What needs to be done:
From the entries that follow, extract each line holding the string "Road".

Dataset records:
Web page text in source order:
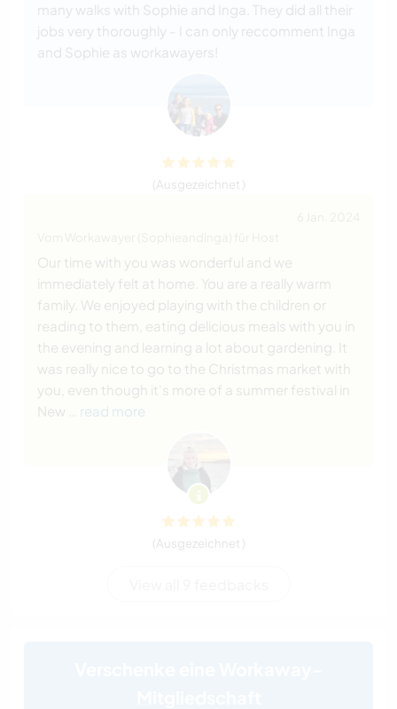
many walks with Sophie and Inga. They did all their
jobs very thoroughly - I can only reccomment Inga
and Sophie as workawayers!
(Ausgezeichnet )
Our time with you was wonderful and we
immediately felt at home. You are a really warm
family. We enjoyed playing with the children or
reading to them, eating delicious meals with you in
the evening and learning a lot about gardening. It
was really nice to go to the Christmas market with
you, even though it's more of a summer festival in
New
… read more
(Ausgezeichnet )
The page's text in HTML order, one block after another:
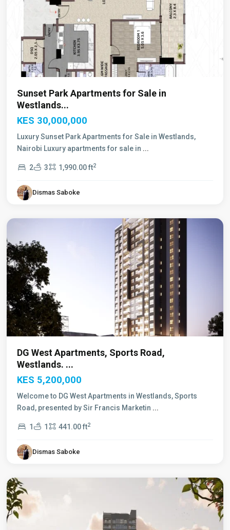
Sunset Park Apartments for Sale in
Westlands...
KES 30,000,000
Luxury Sunset Park Apartments for Sale in Westlands,
Nairobi Luxury apartments for sale in ...
2 3 1,990.00 ft2
Dismas Saboke
Westlands,
DG West Apartments, Sports Road,
Westlands. ...
KES 5,200,000
Welcome to DG West Apartments in Westlands, Sports
Road, presented by Sir Francis Marketin ...
1 1 441.00 ft2
Dismas Saboke
Westlands,
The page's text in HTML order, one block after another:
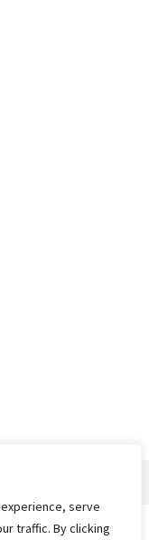
serve
traffic. By clicking
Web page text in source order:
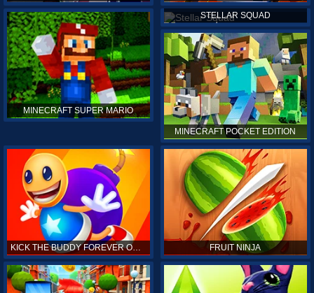
MINECRAFT SUPER MARIO
STELLAR SQUAD
MINECRAFT POCKET EDITION
KICK THE BUDDY FOREVER ONLINE FRUIT NINJA
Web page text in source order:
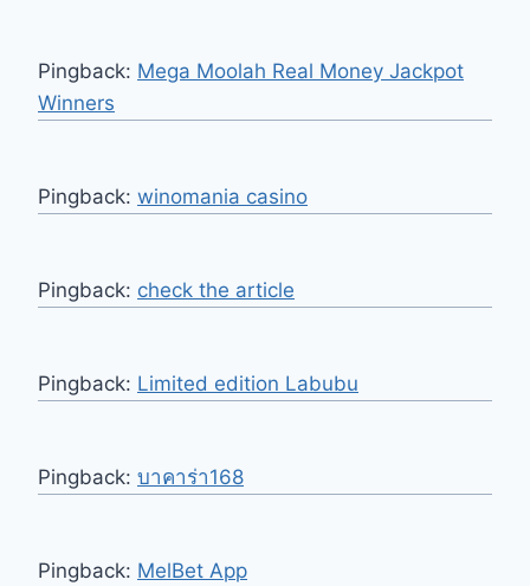
Pingback: Mega Moolah Real Money Jackpot
Winners
Pingback: winomania casino
Pingback: check the article
Pingback: Limited edition Labubu
Pingback: บาคาร่า168
Pingback: MelBet App
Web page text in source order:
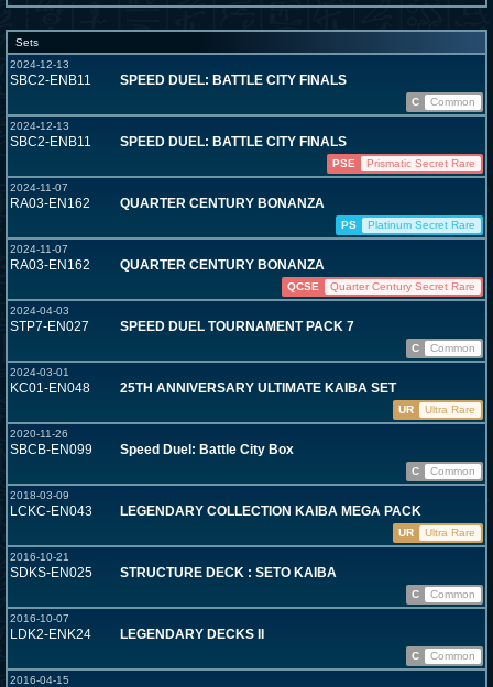
Sets
2024-12-13
SBC2-ENB11 SPEED DUEL: BATTLE CITY FINALS
C
Common
2024-12-13
SBC2-ENB11 SPEED DUEL: BATTLE CITY FINALS
PSE
Prismatic Secret Rare
2024-11-07
RA03-EN162 QUARTER CENTURY BONANZA
PS
Platinum Secret Rare
2024-11-07
RA03-EN162 QUARTER CENTURY BONANZA
QCSE
Quarter Century Secret Rare
2024-04-03
STP7-EN027 SPEED DUEL TOURNAMENT PACK 7
C
Common
2024-03-01
KC01-EN048 25TH ANNIVERSARY ULTIMATE KAIBA SET
UR
Ultra Rare
2020-11-26
SBCB-EN099 Speed Duel: Battle City Box
C
Common
2018-03-09
LCKC-EN043 LEGENDARY COLLECTION KAIBA MEGA PACK
UR
Ultra Rare
2016-10-21
SDKS-EN025 STRUCTURE DECK : SETO KAIBA
C
Common
2016-10-07
LDK2-ENK24 LEGENDARY DECKS II
C
Common
2016-04-15
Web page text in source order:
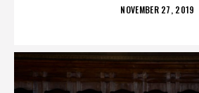
POSTED
NOVEMBER 27, 2019
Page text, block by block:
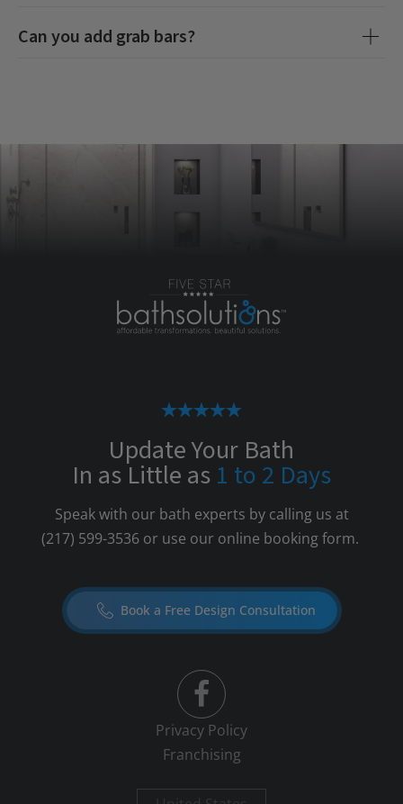
Can you add grab bars?
Update Your Bath
In as Little as 1 to 2 Days
Speak with our bath experts by calling us at
(217) 599-3536or use our online booking form.
Book a Free Design Consultation
Privacy Policy
Franchising
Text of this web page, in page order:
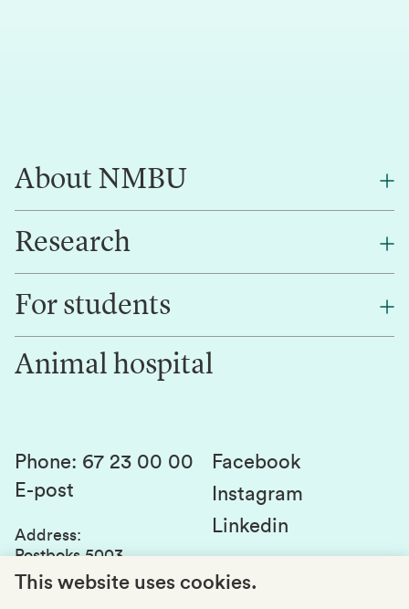
About NMBU
About NMBU
Contact us
Research
Research
Innovation
For students
Canvas
Student parliament
Student associations
Whistleblowing
Education quality
Animal hospital
Phone: 67 23 00 00
E-post
Address:
Postboks 5003
1432 Ås
Facebook
Instagram
Linkedin
This website uses cookies.

Result:
DG West Apartments, Sports Road,
Road, presented by Sir Francis Marketin ...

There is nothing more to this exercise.